Robustness of the thermal Hall effect close to half-quantization in a field-induced spin liquid state

Abstract

Thermal signatures of fractionalized excitations are a fingerprint of quantum spin liquids (QSLs). In the Jeff=1/2 honeycomb magnet α-RuCl3, a QSL state emerges upon applying an in-plane magnetic field H|| greater than the critical field HC2 ≈ 7 T along the a-axis, where the thermal Hall conductivity (kXY/T) was reported to take on the half-quantized value kHQ/T. This finding was discussed as a signature of an emergent Majorana edge mode predicted for the Kitaev QSL. The H||- and T-range of the half-quantized signal and its relevance to a Majorana edge mode are, however, still under debate.

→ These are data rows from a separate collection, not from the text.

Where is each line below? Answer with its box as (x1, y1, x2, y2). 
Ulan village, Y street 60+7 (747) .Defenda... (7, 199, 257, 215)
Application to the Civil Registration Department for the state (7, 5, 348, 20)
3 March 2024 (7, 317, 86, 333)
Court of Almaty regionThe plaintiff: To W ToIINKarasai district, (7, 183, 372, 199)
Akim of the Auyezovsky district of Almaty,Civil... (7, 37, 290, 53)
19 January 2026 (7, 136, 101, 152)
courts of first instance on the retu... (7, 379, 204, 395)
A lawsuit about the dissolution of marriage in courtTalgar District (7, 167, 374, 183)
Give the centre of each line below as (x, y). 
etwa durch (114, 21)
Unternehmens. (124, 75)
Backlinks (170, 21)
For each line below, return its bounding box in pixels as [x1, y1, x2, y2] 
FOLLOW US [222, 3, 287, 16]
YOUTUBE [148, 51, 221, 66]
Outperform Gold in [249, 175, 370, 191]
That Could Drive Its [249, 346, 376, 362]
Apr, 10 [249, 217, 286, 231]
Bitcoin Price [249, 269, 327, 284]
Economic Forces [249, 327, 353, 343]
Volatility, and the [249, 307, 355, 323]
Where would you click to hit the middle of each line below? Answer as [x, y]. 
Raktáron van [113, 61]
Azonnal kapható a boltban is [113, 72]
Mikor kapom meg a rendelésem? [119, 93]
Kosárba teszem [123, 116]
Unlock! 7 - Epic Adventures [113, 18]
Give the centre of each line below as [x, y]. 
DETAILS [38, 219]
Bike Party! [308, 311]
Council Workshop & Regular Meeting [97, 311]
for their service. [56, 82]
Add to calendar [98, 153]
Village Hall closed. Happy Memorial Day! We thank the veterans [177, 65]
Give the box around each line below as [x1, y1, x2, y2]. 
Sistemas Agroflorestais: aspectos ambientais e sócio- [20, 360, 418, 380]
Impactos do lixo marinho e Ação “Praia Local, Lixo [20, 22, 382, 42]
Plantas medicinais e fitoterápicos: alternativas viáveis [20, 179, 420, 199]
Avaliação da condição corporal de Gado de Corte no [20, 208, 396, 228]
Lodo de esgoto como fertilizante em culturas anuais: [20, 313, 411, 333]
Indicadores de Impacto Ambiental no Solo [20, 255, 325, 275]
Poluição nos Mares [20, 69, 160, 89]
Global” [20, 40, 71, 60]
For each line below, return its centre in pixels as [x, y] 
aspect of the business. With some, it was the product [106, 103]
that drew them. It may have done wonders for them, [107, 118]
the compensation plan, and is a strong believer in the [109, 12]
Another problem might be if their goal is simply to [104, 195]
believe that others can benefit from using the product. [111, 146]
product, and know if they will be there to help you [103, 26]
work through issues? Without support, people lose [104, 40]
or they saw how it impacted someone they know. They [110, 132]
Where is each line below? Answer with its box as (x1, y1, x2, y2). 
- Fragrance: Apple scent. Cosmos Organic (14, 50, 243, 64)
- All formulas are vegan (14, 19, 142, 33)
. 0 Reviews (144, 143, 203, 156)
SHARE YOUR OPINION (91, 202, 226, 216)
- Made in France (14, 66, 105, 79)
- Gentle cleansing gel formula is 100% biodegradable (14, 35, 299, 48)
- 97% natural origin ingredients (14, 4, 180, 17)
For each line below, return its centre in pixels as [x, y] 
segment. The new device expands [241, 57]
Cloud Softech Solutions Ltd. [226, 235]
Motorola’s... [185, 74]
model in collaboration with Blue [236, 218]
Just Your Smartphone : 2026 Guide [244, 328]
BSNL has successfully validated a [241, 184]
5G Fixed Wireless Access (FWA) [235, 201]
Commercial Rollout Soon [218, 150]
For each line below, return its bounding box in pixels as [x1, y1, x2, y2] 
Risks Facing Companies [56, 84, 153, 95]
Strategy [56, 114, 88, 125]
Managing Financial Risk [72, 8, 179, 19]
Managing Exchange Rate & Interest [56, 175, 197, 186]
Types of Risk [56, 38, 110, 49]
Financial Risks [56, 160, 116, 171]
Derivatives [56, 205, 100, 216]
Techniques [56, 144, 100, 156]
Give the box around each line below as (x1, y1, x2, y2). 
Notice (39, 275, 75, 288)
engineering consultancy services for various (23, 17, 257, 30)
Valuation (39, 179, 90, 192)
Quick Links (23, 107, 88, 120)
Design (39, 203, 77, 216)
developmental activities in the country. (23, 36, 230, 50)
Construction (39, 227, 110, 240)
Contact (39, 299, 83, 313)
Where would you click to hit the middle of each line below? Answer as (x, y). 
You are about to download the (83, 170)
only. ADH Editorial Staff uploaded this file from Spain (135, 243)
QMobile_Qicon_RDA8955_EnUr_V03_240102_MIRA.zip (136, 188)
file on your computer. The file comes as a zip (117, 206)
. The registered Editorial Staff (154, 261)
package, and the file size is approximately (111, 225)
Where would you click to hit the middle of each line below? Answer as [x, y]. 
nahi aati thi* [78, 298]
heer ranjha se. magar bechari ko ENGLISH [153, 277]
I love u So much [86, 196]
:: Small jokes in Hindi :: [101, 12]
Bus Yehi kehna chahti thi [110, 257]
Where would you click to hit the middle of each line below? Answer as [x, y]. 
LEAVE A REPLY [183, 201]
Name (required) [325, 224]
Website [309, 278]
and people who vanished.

Here we present a comprehensive study of kXY/T in α-RuCl3 with H|| up to 13 T and T down to 250 mK, which reveals the presence of an extended region of the phase diagram with kXY/T ≈ kHQ/T above HC2, in particular across a plateau-like plane for H|| > 10 T and T < 6.5 K. From 7 T up to 10 T, kXY/T is suppressed to zero upon cooling to lowest temperature without any plateau-like behavior and exhibits correlations with complex anomalies in the longitudinal thermal conductivity (kXX) and magnetization around 10 T. The results are in support of a topological state with a half-quantized kXY/T and suggest an interplay with crossovers or weak phase transitions beyond HC2 in RuCl3.